Low Self Esteem - and Proud!

Monday, January 29, 2007

I did have more worries to list about the date with Egyptian, but it's starting to look less like i'll have to. Not for remotely good reasons.

I'm teetering on the verge of one of my sloughs of despond. I'm really not terribly happy today. And i can't even really talk to anyone about it. Partly because i feel a bit silly, and i'm fairly certain this reaction isn't entirely justified, but mainly because i'm just not very good at talking about my feelings, and particularly bad at bringing up the whole subject in the first place. So my usual technique is to mope as visibly as i can, and try make sure everyone sees how down i am. The problem with that, though, is that i'm not very good at keeping in a bad mood. I think, much as i like to whine, i'm essentially a fairly cheery person. Once i'm around my friends it's a challenge to keep up a scowl for more than ten minutes, so i give up and just go for punctuating my grins with dramatic sighs. (Except not too loud, because for fear of not being taken seriously.)

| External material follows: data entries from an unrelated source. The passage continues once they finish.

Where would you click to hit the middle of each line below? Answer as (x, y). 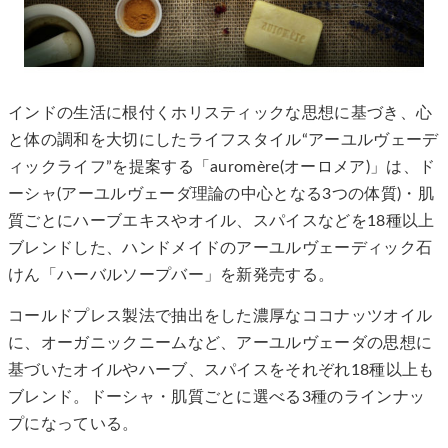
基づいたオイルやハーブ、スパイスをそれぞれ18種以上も (221, 370)
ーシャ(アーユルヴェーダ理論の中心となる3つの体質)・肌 (221, 194)
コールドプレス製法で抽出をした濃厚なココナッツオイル (220, 316)
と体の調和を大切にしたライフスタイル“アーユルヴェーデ (223, 140)
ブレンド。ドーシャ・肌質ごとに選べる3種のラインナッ (217, 397)
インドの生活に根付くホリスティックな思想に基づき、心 (220, 113)
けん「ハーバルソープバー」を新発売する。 (171, 275)
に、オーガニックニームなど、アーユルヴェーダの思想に (220, 343)
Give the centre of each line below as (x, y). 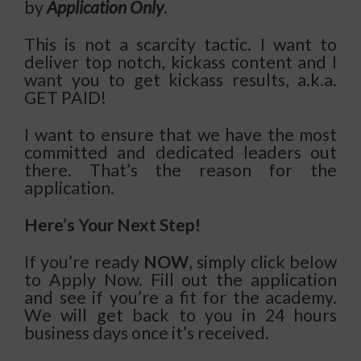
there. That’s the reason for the (180, 170)
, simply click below (263, 262)
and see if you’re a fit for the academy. (180, 298)
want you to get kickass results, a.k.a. (180, 80)
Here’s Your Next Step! (112, 225)
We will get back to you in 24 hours (180, 315)
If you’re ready (84, 262)
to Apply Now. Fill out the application (180, 280)
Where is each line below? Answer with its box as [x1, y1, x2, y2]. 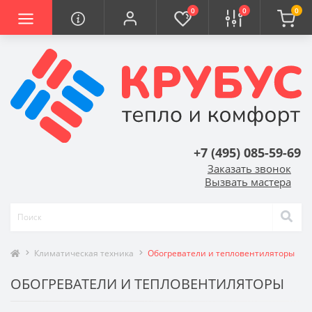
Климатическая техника [34, 247, 134, 259]
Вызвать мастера [205, 174, 291, 189]
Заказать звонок [208, 161, 291, 175]
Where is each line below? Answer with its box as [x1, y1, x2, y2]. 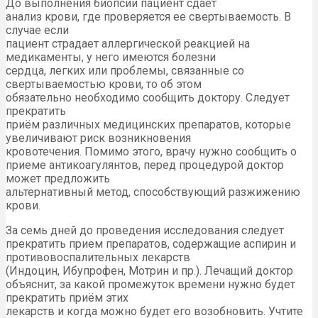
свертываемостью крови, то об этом [6, 77, 202, 92]
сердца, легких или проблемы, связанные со [6, 64, 244, 78]
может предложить [6, 172, 110, 186]
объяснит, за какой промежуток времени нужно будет [6, 278, 295, 292]
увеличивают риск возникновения [6, 131, 191, 146]
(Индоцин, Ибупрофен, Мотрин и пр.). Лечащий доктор [6, 264, 293, 278]
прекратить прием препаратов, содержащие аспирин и [6, 237, 296, 251]
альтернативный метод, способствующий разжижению [6, 185, 300, 199]
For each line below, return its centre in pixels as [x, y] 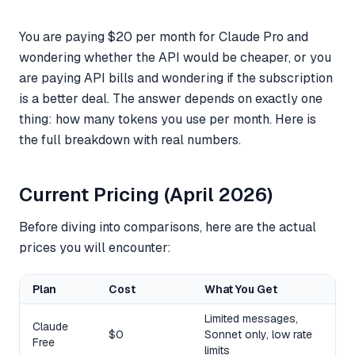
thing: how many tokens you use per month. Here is [168, 119]
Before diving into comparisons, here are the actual [168, 227]
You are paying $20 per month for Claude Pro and [164, 37]
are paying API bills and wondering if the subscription [176, 78]
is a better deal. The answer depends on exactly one [171, 99]
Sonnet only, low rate [258, 334]
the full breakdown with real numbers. [130, 140]
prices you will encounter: [95, 248]
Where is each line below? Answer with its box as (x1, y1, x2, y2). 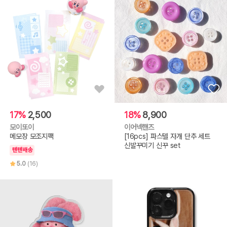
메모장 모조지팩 (10, 132, 54, 141)
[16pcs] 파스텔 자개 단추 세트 (124, 132, 211, 141)
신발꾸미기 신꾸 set (124, 141, 181, 150)
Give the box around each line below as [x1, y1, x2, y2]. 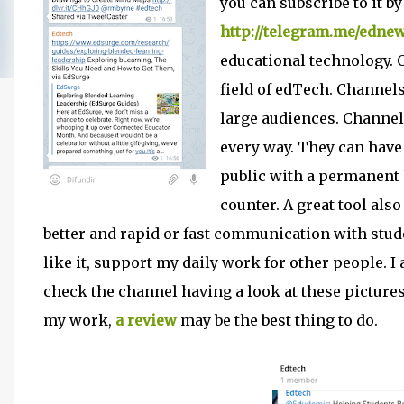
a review [115, 311, 177, 329]
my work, [43, 311, 115, 329]
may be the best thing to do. [177, 311, 378, 329]
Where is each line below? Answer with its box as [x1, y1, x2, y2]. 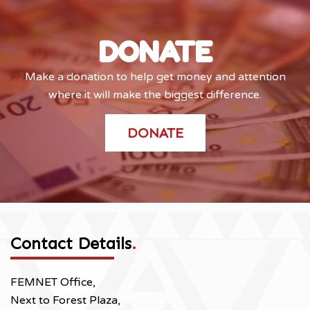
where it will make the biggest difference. [48, 88, 262, 102]
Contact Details [10, 233, 131, 253]
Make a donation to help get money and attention [24, 70, 286, 84]
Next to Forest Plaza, [10, 293, 120, 307]
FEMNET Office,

So today i had a day of wandering round in town. I found another nice place to sit and be quiet and alone. I always feel so pleased to find these places. Actually, it reminds me quite a bit of my nook back in school, except less suitable for cold and wet weather. It seemed quite a good secret place, since the wall's at least waist high all the way round, and the way in doesn't look like it goes anywhere much. The graffitti proclaims that 'punx not dead'. I found somewhere to sit where there seemed to be less fresh spit. It seemed quite a good place to have a bit of a party, really, epecially in the summer, although that clearly won't actually happen outide my head. If i were a more inspirational person, or if this were a town where people were more inclined to actually have fun, perhaps, but neither of these is the case. It would have made a good place for that fantasy i talked about once on here. That fantasy that i was beginning to wonder if i might have found the other person in.

Except now i'm thinking (Not that i was ever hugely confident) that this may be less and less likely. A few days i read on facebook that Egyptian had a date with some guy in Sheffield. Not happy news. Since then my stalking has produced no word of whether or not this went well, but what he is looking for on facebook has changed from dating and relationships to just friendship. This, then, is the reason for my feelings of general shitness.

Of course, it is slightly possible that this means nothing at all, or that i still have at least some chance. He hasn't yet called off our date. For the moment, to save torturing myself, i'm going to assume that eventually he will. But if, by the time i go back home, i still haven't heard anything, i may let myself hope again.